§ GIVEN DATA
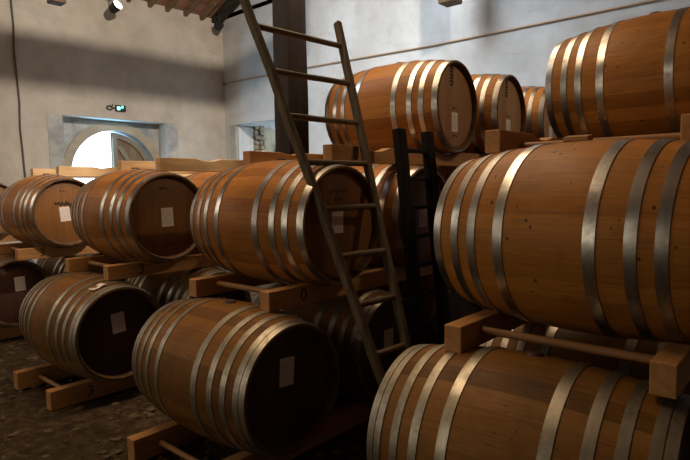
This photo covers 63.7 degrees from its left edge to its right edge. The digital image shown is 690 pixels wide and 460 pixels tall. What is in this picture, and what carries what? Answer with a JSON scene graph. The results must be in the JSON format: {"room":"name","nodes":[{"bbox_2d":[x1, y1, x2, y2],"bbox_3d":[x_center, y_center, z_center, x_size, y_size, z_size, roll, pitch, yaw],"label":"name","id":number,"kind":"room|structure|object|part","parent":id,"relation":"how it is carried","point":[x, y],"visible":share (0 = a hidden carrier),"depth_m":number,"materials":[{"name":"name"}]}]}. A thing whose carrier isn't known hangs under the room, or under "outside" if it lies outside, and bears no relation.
{"room":"wine cellar","nodes":[
{"label":"wine cellar","id":0,"kind":"room"},
{"bbox_2d":[62,117,158,160],"bbox_3d":[-4.521,-0.732,10.669,0.300,2.665,1.980,3,6,41],"label":"wall","id":1,"kind":"structure","parent":0,"point":[72,127],"depth_m":10.31,"materials":[{"name":"grey paint"}]},
{"bbox_2d":[110,133,148,166],"bbox_3d":[-4.194,-0.674,11.035,0.076,2.440,0.810,3,6,41],"label":"door","id":2,"kind":"structure","parent":1,"relation":"in","point":[123,148],"depth_m":10.84,"materials":[{"name":"brown wood"}]},
{"bbox_2d":[0,0,225,261],"bbox_3d":[-6.420,-1.600,8.233,0.620,5.040,12.090,3,6,41],"label":"wall","id":3,"kind":"structure","parent":0,"point":[75,56],"depth_m":10.05,"materials":[{"name":"paint"}]},
{"bbox_2d":[10,0,25,177],"bbox_3d":[-5.301,-1.760,9.009,0.032,5.003,0.180,3,6,41],"label":"cable","id":4,"kind":"object","parent":3,"relation":"attached to","point":[11,6],"visible":0.67,"depth_m":8.98,"materials":[{"name":"grey plastic"}]},
{"bbox_2d":[47,114,64,168],"bbox_3d":[-4.915,-0.661,9.538,0.010,2.715,0.237,3,6,41],"label":"trim","id":5,"kind":"structure","parent":3,"relation":"attached to","point":[55,129],"depth_m":9.46,"materials":[{"name":"grey paint"}]},
{"bbox_2d":[64,122,159,166],"bbox_3d":[-4.352,-0.723,10.616,0.045,2.650,2.000,3,6,41],"label":"trim","id":6,"kind":"structure","parent":3,"relation":"attached to","point":[80,138],"depth_m":10.35,"materials":[{"name":"stone"}]},
{"bbox_2d":[47,110,177,123],"bbox_3d":[-4.195,-2.072,10.271,0.012,0.052,2.480,3,6,41],"label":"trim","id":7,"kind":"structure","parent":3,"relation":"attached to","point":[48,111],"depth_m":10.14,"materials":[{"name":"paint"}]},
{"bbox_2d":[106,104,125,111],"bbox_3d":[-4.203,-2.249,10.206,0.060,0.122,0.363,3,6,41],"label":"emergency light","id":8,"kind":"object","parent":3,"relation":"attached to","point":[121,108],"visible":1,"depth_m":10.22,"materials":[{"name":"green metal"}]},
{"bbox_2d":[166,123,178,157],"bbox_3d":[-3.443,-0.817,11.210,0.010,2.715,0.257,3,6,41],"label":"trim","id":9,"kind":"structure","parent":3,"relation":"attached to","point":[171,129],"depth_m":11.13,"materials":[{"name":"grey paint"}]},
{"bbox_2d":[142,0,225,17],"bbox_3d":[-1.008,-5.261,2.928,15.600,3.462,12.590,3,6,41],"label":"ceiling","id":10,"kind":"structure","parent":0,"point":[181,4],"depth_m":11.19,"materials":[{"name":"brown wood"}]},
{"bbox_2d":[47,0,65,5],"bbox_3d":[-2.951,-3.967,5.500,0.140,3.355,0.140,3,6,41],"label":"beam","id":11,"kind":"structure","parent":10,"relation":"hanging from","point":[53,2],"depth_m":5.61,"materials":[{"name":"brown wood"}]},
{"bbox_2d":[147,0,156,7],"bbox_3d":[-1.029,-5.700,8.120,7.543,3.251,0.075,3,6,41],"label":"rafter","id":12,"kind":"object","parent":10,"relation":"attached to","point":[150,3],"visible":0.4,"depth_m":10.57,"materials":[{"name":"brown wood"}]},
{"bbox_2d":[165,0,177,11],"bbox_3d":[-0.785,-5.726,8.397,7.543,3.251,0.075,3,6,41],"label":"rafter","id":13,"kind":"object","parent":10,"relation":"attached to","point":[168,6],"visible":0.8,"depth_m":10.80,"materials":[{"name":"brown wood"}]},
{"bbox_2d":[183,0,200,16],"bbox_3d":[-0.515,-5.755,8.704,7.543,3.251,0.075,3,6,41],"label":"rafter","id":14,"kind":"object","parent":10,"relation":"attached to","point":[192,4],"visible":0.8,"depth_m":11.06,"materials":[{"name":"brown wood"}]},
{"bbox_2d":[199,0,220,20],"bbox_3d":[-0.264,-5.782,8.989,7.543,3.251,0.075,3,6,41],"label":"rafter","id":15,"kind":"object","parent":10,"relation":"attached to","point":[213,3],"visible":0.8,"depth_m":11.29,"materials":[{"name":"brown wood"}]},
{"bbox_2d":[211,0,239,22],"bbox_3d":[-0.002,-5.832,9.248,7.500,3.249,0.220,3,6,41],"label":"rafter","id":16,"kind":"object","parent":10,"relation":"attached to","point":[228,6],"visible":0.8,"depth_m":11.48,"materials":[{"name":"brown wood"}]},
{"bbox_2d":[214,12,223,30],"bbox_3d":[-2.625,-4.322,11.565,0.188,0.361,0.230,-1,5,-2],"label":"spot lamp","id":17,"kind":"object","parent":16,"relation":"attached to","point":[218,25],"visible":1,"depth_m":11.50,"materials":[{"name":"black metal"}]},
{"bbox_2d":[438,0,461,7],"bbox_3d":[1.396,-4.878,7.371,0.240,3.650,0.240,3,6,41],"label":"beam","id":18,"kind":"structure","parent":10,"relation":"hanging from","point":[447,3],"depth_m":7.49,"materials":[{"name":"brown wood"}]},
{"bbox_2d":[0,266,368,459],"bbox_3d":[-0.553,1.093,3.995,15.400,0.036,13.500,3,6,41],"label":"floor","id":19,"kind":"structure","parent":0,"point":[65,443],"depth_m":3.26,"materials":[{"name":"brown soil"}]},
{"bbox_2d":[0,326,21,339],"bbox_3d":[-3.119,0.912,5.749,0.640,0.125,1.650,3,6,41],"label":"rack","id":20,"kind":"object","parent":19,"relation":"on","point":[5,332],"visible":0.05,"depth_m":5.22,"materials":[{"name":"brown wood"}]},
{"bbox_2d":[0,253,49,326],"bbox_3d":[-3.366,0.561,5.429,0.950,0.713,0.704,3,6,41],"label":"wine barrel","id":21,"kind":"object","parent":20,"relation":"on","point":[17,278],"visible":0.66,"depth_m":5.13,"materials":[{"name":"brown wood"}]},
{"bbox_2d":[0,242,98,260],"bbox_3d":[-2.564,0.149,5.684,0.686,0.100,1.650,3,6,41],"label":"rack","id":22,"kind":"object","parent":21,"relation":"on","point":[22,251],"visible":0.43,"depth_m":5.12,"materials":[{"name":"brown wood"}]},
{"bbox_2d":[0,174,84,247],"bbox_3d":[-2.856,-0.185,5.349,0.950,0.713,0.704,3,6,42],"label":"wine barrel","id":23,"kind":"object","parent":22,"relation":"on","point":[35,210],"visible":0.75,"depth_m":5.00,"materials":[{"name":"brown wood"}]},
{"bbox_3d":[-2.390,-0.240,5.954,0.950,0.713,0.704,3,6,41],"label":"wine barrel","id":24,"kind":"object","parent":22,"relation":"on","visible":0},
{"bbox_2d":[30,166,191,177],"bbox_3d":[-2.429,-0.626,6.106,0.710,0.097,1.650,3,6,41],"label":"rack","id":25,"kind":"object","parent":24,"relation":"on","point":[73,172],"visible":0.36,"depth_m":5.49,"materials":[{"name":"brown wood"}]},
{"bbox_2d":[36,253,127,280],"bbox_3d":[-2.859,0.508,5.997,0.950,0.713,0.704,3,6,41],"label":"wine barrel","id":26,"kind":"object","parent":20,"relation":"on","point":[52,266],"visible":0.08,"depth_m":5.68,"materials":[{"name":"brown wood"}]},
{"bbox_2d":[13,363,136,410],"bbox_3d":[-1.534,1.003,4.296,0.641,0.125,1.650,3,6,41],"label":"rack","id":27,"kind":"object","parent":19,"relation":"on","point":[61,396],"visible":0.38,"depth_m":3.74,"materials":[{"name":"brown wood"}]},
{"bbox_3d":[-1.980,1.053,3.791,0.510,0.029,0.030,3,6,41],"label":"rod","id":28,"kind":"part","parent":27,"relation":"part of","materials":[{"name":"brown wood"}]},
{"bbox_2d":[19,271,160,380],"bbox_3d":[-1.808,0.655,3.946,0.950,0.713,0.704,3,6,41],"label":"wine barrel","id":29,"kind":"object","parent":27,"relation":"on","point":[81,331],"visible":0.9,"depth_m":3.62,"materials":[{"name":"brown wood"}]},
{"bbox_2d":[89,283,105,289],"bbox_3d":[-1.611,0.369,3.619,0.075,0.028,0.093,3,6,41],"label":"paper note","id":30,"kind":"object","parent":29,"relation":"on","point":[99,284],"visible":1,"depth_m":3.61,"materials":[{"name":"beige paper"}]},
{"bbox_2d":[65,248,216,280],"bbox_3d":[-1.292,0.220,4.543,0.686,0.100,1.650,3,6,41],"label":"rack","id":31,"kind":"object","parent":29,"relation":"on","point":[113,269],"visible":0.45,"depth_m":4.10,"materials":[{"name":"brown wood"}]},
{"bbox_3d":[-1.737,0.257,4.037,0.555,0.029,0.030,3,6,41],"label":"rod","id":32,"kind":"part","parent":31,"relation":"part of","materials":[{"name":"brown wood"}]},
{"bbox_2d":[71,168,198,261],"bbox_3d":[-1.575,-0.115,4.219,0.950,0.713,0.704,3,6,42],"label":"wine barrel","id":33,"kind":"object","parent":31,"relation":"on","point":[133,214],"visible":0.93,"depth_m":3.90,"materials":[{"name":"brown wood"}]},
{"bbox_2d":[185,172,218,247],"bbox_3d":[-1.044,-0.167,4.777,0.950,0.713,0.704,3,6,41],"label":"wine barrel","id":34,"kind":"object","parent":31,"relation":"on","point":[198,179],"visible":0.06,"depth_m":4.62,"materials":[{"name":"brown wood"}]},
{"bbox_2d":[117,157,242,173],"bbox_3d":[-1.035,-0.547,4.847,0.650,0.097,1.650,3,6,41],"label":"rack","id":35,"kind":"object","parent":34,"relation":"on","point":[173,165],"visible":0.4,"depth_m":4.34,"materials":[{"name":"brown wood"}]},
{"bbox_2d":[127,266,251,306],"bbox_3d":[-1.303,0.601,4.528,0.950,0.713,0.704,3,6,41],"label":"wine barrel","id":36,"kind":"object","parent":27,"relation":"on","point":[166,288],"visible":0.2,"depth_m":4.22,"materials":[{"name":"brown wood"}]},
{"bbox_2d":[127,401,372,459],"bbox_3d":[-0.324,1.069,3.236,0.640,0.125,1.650,3,6,41],"label":"rack","id":37,"kind":"object","parent":19,"relation":"on","point":[144,445],"visible":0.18,"depth_m":2.93,"materials":[{"name":"brown wood"}]},
{"bbox_3d":[-0.769,1.119,2.731,0.510,0.029,0.030,3,6,41],"label":"rod","id":38,"kind":"part","parent":37,"relation":"part of","materials":[{"name":"brown wood"}]},
{"bbox_2d":[132,297,338,456],"bbox_3d":[-0.587,0.720,2.900,0.950,0.713,0.704,3,6,41],"label":"wine barrel","id":39,"kind":"object","parent":37,"relation":"on","point":[236,374],"visible":1,"depth_m":2.61,"materials":[{"name":"brown wood"}]},
{"bbox_2d":[189,265,432,312],"bbox_3d":[-0.081,0.281,3.537,0.686,0.100,1.650,3,6,41],"label":"rack","id":40,"kind":"object","parent":39,"relation":"on","point":[280,298],"visible":0.51,"depth_m":3.11,"materials":[{"name":"brown wood"}]},
{"bbox_3d":[-0.527,0.319,3.031,0.555,0.029,0.030,3,6,41],"label":"rod","id":41,"kind":"part","parent":40,"relation":"part of","materials":[{"name":"brown wood"}]},
{"bbox_2d":[190,159,377,284],"bbox_3d":[-0.361,-0.053,3.215,0.950,0.713,0.704,3,6,41],"label":"wine barrel","id":42,"kind":"object","parent":40,"relation":"on","point":[257,220],"visible":0.9,"depth_m":2.92,"materials":[{"name":"brown wood"}]},
{"bbox_2d":[350,164,444,267],"bbox_3d":[0.155,-0.106,3.780,0.950,0.713,0.704,3,6,41],"label":"wine barrel","id":43,"kind":"object","parent":40,"relation":"on","point":[385,175],"visible":0.17,"depth_m":3.41,"materials":[{"name":"brown wood"}]},
{"bbox_2d":[243,144,478,166],"bbox_3d":[0.189,-0.487,3.855,0.761,0.097,1.650,3,6,41],"label":"rack","id":44,"kind":"object","parent":43,"relation":"on","point":[386,156],"visible":0.54,"depth_m":3.47,"materials":[{"name":"brown wood"}]},
{"bbox_2d":[325,59,477,154],"bbox_3d":[0.407,-0.872,4.104,0.950,0.713,0.704,3,6,38],"label":"wine barrel","id":45,"kind":"object","parent":44,"relation":"on","point":[439,97],"visible":0.71,"depth_m":3.81,"materials":[{"name":"brown wood"}]},
{"bbox_2d":[254,282,412,403],"bbox_3d":[-0.080,0.664,3.498,0.950,0.713,0.704,3,6,41],"label":"wine barrel","id":46,"kind":"object","parent":37,"relation":"on","point":[334,316],"visible":0.41,"depth_m":3.11,"materials":[{"name":"brown wood"}]},
{"bbox_2d":[272,0,308,154],"bbox_3d":[-0.444,-2.804,4.136,0.207,7.707,0.208,3,6,41],"label":"timber post","id":47,"kind":"object","parent":19,"relation":"on","point":[289,53],"visible":0.29,"depth_m":4.19,"materials":[{"name":"brown wood"}]},
{"bbox_2d":[239,0,410,385],"bbox_3d":[0.030,-0.115,2.895,0.997,2.510,0.728,3,6,41],"label":"ladder","id":48,"kind":"object","parent":19,"relation":"on","point":[373,355],"visible":0.89,"depth_m":2.82,"materials":[{"name":"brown wood"}]},
{"bbox_3d":[0.187,-0.046,3.004,0.050,2.349,0.964,-3,5,-27],"label":"rail","id":49,"kind":"part","parent":48,"relation":"part of","materials":[{"name":"grey wood"}]},
{"bbox_2d":[392,128,449,345],"bbox_3d":[0.488,0.262,3.295,0.235,1.705,0.368,3,6,41],"label":"ladder","id":50,"kind":"object","parent":19,"relation":"on","point":[415,294],"visible":0.61,"depth_m":3.18,"materials":[{"name":"brown wood"}]},
{"bbox_3d":[0.392,0.272,3.186,0.235,1.704,0.078,3,6,41],"label":"rail","id":51,"kind":"part","parent":50,"relation":"part of","materials":[{"name":"brown wood"}]},
{"bbox_3d":[0.578,0.252,3.397,0.082,1.705,0.244,-5,6,-42],"label":"rail","id":52,"kind":"part","parent":50,"relation":"part of","materials":[{"name":"brown wood"}]},
{"bbox_2d":[255,124,275,151],"bbox_3d":[-0.987,-1.136,12.310,2.080,3.300,1.308,3,6,41],"label":"wall","id":53,"kind":"structure","parent":0,"point":[272,127],"depth_m":12.48,"materials":[{"name":"grey paint"}]},
{"bbox_2d":[263,129,274,151],"bbox_3d":[-1.694,-0.942,12.596,0.053,2.650,0.320,3,6,41],"label":"trim","id":54,"kind":"structure","parent":53,"relation":"attached to","point":[269,141],"depth_m":12.49,"materials":[{"name":"beige paint"}]},
{"bbox_2d":[222,0,689,159],"bbox_3d":[2.761,-3.251,7.603,15.120,8.148,0.500,3,6,41],"label":"wall","id":55,"kind":"structure","parent":0,"point":[370,27],"depth_m":8.79,"materials":[{"name":"grey paint"}]},
{"bbox_2d":[230,125,236,159],"bbox_3d":[-2.378,-0.964,11.996,0.177,2.850,0.013,3,6,41],"label":"trim","id":56,"kind":"structure","parent":55,"relation":"attached to","point":[233,127],"depth_m":11.91,"materials":[{"name":"grey paint"}]},
{"bbox_2d":[237,127,253,159],"bbox_3d":[-2.133,-0.896,12.105,0.043,2.650,0.400,3,6,41],"label":"trim","id":57,"kind":"structure","parent":55,"relation":"attached to","point":[245,134],"depth_m":11.97,"materials":[{"name":"white paint"}]},
{"bbox_2d":[230,107,274,125],"bbox_3d":[-1.769,-2.332,11.328,1.860,0.256,0.018,3,6,41],"label":"trim","id":58,"kind":"structure","parent":55,"relation":"attached to","point":[265,114],"depth_m":11.43,"materials":[{"name":"white paint"}]},
{"bbox_2d":[252,126,265,150],"bbox_3d":[-1.864,-0.931,12.338,0.138,2.732,0.299,3,6,41],"label":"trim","id":59,"kind":"structure","parent":55,"relation":"attached to","point":[257,130],"depth_m":12.22,"materials":[{"name":"beige stone"}]},
{"bbox_2d":[222,0,658,84],"bbox_3d":[2.072,-2.841,7.881,12.490,0.172,0.050,3,6,41],"label":"pipe","id":60,"kind":"object","parent":55,"relation":"attached to","point":[648,1],"visible":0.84,"depth_m":7.91,"materials":[{"name":"orange metal"}]},
{"bbox_3d":[-1.576,-5.643,7.499,7.543,3.251,0.075,3,6,41],"label":"rafter","id":61,"kind":"object","parent":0,"visible":0},
{"bbox_2d":[108,0,121,13],"bbox_3d":[-4.054,-3.995,9.760,0.233,0.362,0.188,0,5,15],"label":"spot lamp","id":62,"kind":"object","parent":61,"relation":"attached to","point":[115,6],"visible":1,"depth_m":9.72,"materials":[{"name":"black metal"}]},
{"bbox_3d":[0.916,1.128,2.257,0.640,0.125,1.650,3,6,41],"label":"rack","id":63,"kind":"object","parent":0,"visible":0},
{"bbox_2d":[366,344,689,459],"bbox_3d":[0.636,0.778,1.921,0.950,0.714,0.704,3,6,39],"label":"wine barrel","id":64,"kind":"object","parent":63,"relation":"on","point":[432,402],"visible":0.87,"depth_m":1.72,"materials":[{"name":"brown wood"}]},
{"bbox_2d":[445,309,689,398],"bbox_3d":[1.187,0.352,2.407,0.745,0.100,1.650,3,6,41],"label":"rack","id":65,"kind":"object","parent":64,"relation":"on","point":[669,374],"visible":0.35,"depth_m":1.86,"materials":[{"name":"brown wood"}]},
{"bbox_2d":[434,138,689,343],"bbox_3d":[0.896,0.023,2.065,0.704,0.704,0.950,-5,6,-43],"label":"wine barrel","id":66,"kind":"object","parent":65,"relation":"on","point":[589,236],"visible":1,"depth_m":1.79,"materials":[{"name":"brown wood"}]},
{"bbox_2d":[563,134,592,141],"bbox_3d":[0.864,-0.341,2.059,0.090,0.026,0.060,3,6,41],"label":"wedge","id":67,"kind":"object","parent":66,"relation":"on","point":[586,137],"visible":0.76,"depth_m":2.04,"materials":[{"name":"brown wood"}]},
{"bbox_3d":[0.742,0.389,1.901,0.615,0.029,0.030,3,6,41],"label":"rod","id":68,"kind":"part","parent":65,"relation":"part of","materials":[{"name":"brown wood"}]},
{"bbox_3d":[1.395,-0.040,2.708,0.950,0.713,0.704,3,6,41],"label":"wine barrel","id":69,"kind":"object","parent":65,"relation":"on","visible":0},
{"bbox_2d":[485,113,689,153],"bbox_3d":[1.438,-0.416,2.722,0.795,0.097,1.650,3,6,41],"label":"rack","id":70,"kind":"object","parent":69,"relation":"on","point":[496,141],"visible":0.27,"depth_m":2.34,"materials":[{"name":"brown wood"}]},
{"bbox_3d":[1.026,-0.359,2.255,0.665,0.029,0.030,3,6,41],"label":"rod","id":71,"kind":"part","parent":70,"relation":"part of","materials":[{"name":"brown wood"}]},
{"bbox_2d":[545,7,689,138],"bbox_3d":[1.672,-0.803,2.998,0.704,0.714,0.950,-5,6,-45],"label":"wine barrel","id":72,"kind":"object","parent":70,"relation":"on","point":[629,77],"visible":0.8,"depth_m":2.83,"materials":[{"name":"brown wood"}]},
{"bbox_2d":[479,322,689,394],"bbox_3d":[1.136,0.728,2.460,0.950,0.713,0.704,3,6,41],"label":"wine barrel","id":73,"kind":"object","parent":63,"relation":"on","point":[639,370],"visible":0.09,"depth_m":2.26,"materials":[{"name":"brown wood"}]},
{"bbox_3d":[1.313,-0.601,5.072,0.640,0.097,1.650,3,6,41],"label":"rack","id":74,"kind":"object","parent":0,"visible":0},
{"bbox_2d":[456,74,525,154],"bbox_3d":[0.934,-0.922,4.632,0.950,0.713,0.704,3,6,38],"label":"wine barrel","id":75,"kind":"object","parent":74,"relation":"on","point":[500,98],"visible":0.25,"depth_m":4.26,"materials":[{"name":"brown wood"}]},
{"bbox_2d":[521,86,556,137],"bbox_3d":[1.490,-0.978,5.225,0.950,0.713,0.704,3,6,38],"label":"wine barrel","id":76,"kind":"object","parent":74,"relation":"on","point":[538,124],"visible":0.13,"depth_m":4.76,"materials":[{"name":"brown wood"}]},
{"bbox_3d":[-4.393,0.843,6.864,0.640,0.125,1.650,3,6,41],"label":"rack","id":77,"kind":"object","parent":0,"visible":0},
{"bbox_3d":[-4.658,0.494,6.524,0.950,0.713,0.704,3,6,41],"label":"wine barrel","id":78,"kind":"object","parent":77,"relation":"on","visible":0},
{"bbox_2d":[0,232,18,241],"bbox_3d":[-4.182,0.062,7.086,0.640,0.100,1.650,3,6,41],"label":"rack","id":79,"kind":"object","parent":78,"relation":"on","point":[5,237],"visible":0.05,"depth_m":6.71,"materials":[{"name":"brown wood"}]},
{"bbox_2d":[0,183,7,233],"bbox_3d":[-4.440,-0.273,6.755,0.950,0.713,0.704,3,6,41],"label":"wine barrel","id":80,"kind":"object","parent":79,"relation":"on","point":[3,187],"visible":0.2,"depth_m":6.54,"materials":[{"name":"brown wood"}]},
{"bbox_3d":[1.000,0.166,4.777,0.640,0.100,1.650,3,6,41],"label":"rack","id":81,"kind":"object","parent":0,"visible":0},
{"bbox_2d":[422,166,457,182],"bbox_3d":[0.683,-0.162,4.379,0.950,0.713,0.704,3,6,41],"label":"wine barrel","id":82,"kind":"object","parent":81,"relation":"on","point":[445,172],"visible":0.02,"depth_m":4.08,"materials":[{"name":"brown wood"}]},
{"bbox_3d":[0.765,0.952,4.497,0.640,0.125,1.650,3,6,41],"label":"rack","id":83,"kind":"object","parent":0,"visible":0},
{"bbox_2d":[363,267,483,343],"bbox_3d":[0.447,0.608,4.097,0.950,0.713,0.704,3,6,41],"label":"wine barrel","id":84,"kind":"object","parent":83,"relation":"on","point":[459,308],"visible":0.04,"depth_m":3.74,"materials":[{"name":"brown wood"}]}
]}

§ WHAT IS EXPECTED
Pull every line that holds the string "beam" out of the records.

§ OUTPUT
{"bbox_2d":[47,0,65,5],"bbox_3d":[-2.951,-3.967,5.500,0.140,3.355,0.140,3,6,41],"label":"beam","id":11,"kind":"structure","parent":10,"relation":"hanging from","point":[53,2],"depth_m":5.61,"materials":[{"name":"brown wood"}]},
{"bbox_2d":[438,0,461,7],"bbox_3d":[1.396,-4.878,7.371,0.240,3.650,0.240,3,6,41],"label":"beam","id":18,"kind":"structure","parent":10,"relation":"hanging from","point":[447,3],"depth_m":7.49,"materials":[{"name":"brown wood"}]},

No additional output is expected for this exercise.